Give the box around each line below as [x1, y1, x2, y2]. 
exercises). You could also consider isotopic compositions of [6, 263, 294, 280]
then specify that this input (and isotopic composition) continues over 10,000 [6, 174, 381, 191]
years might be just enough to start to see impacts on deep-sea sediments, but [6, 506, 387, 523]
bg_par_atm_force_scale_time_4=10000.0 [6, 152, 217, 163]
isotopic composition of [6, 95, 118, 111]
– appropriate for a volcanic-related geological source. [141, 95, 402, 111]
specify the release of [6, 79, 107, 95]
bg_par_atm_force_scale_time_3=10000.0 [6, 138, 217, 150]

Your goal
The answer should contain every line of the data, unchanged.

Output for this task
Give the box around each line below as [x1, y1, x2, y2]. 
exercises). You could also consider isotopic compositions of [6, 263, 294, 280]
then specify that this input (and isotopic composition) continues over 10,000 [6, 174, 381, 191]
years might be just enough to start to see impacts on deep-sea sediments, but [6, 506, 387, 523]
bg_par_atm_force_scale_time_4=10000.0 [6, 152, 217, 163]
isotopic composition of [6, 95, 118, 111]
– appropriate for a volcanic-related geological source. [141, 95, 402, 111]
specify the release of [6, 79, 107, 95]
bg_par_atm_force_scale_time_3=10000.0 [6, 138, 217, 150]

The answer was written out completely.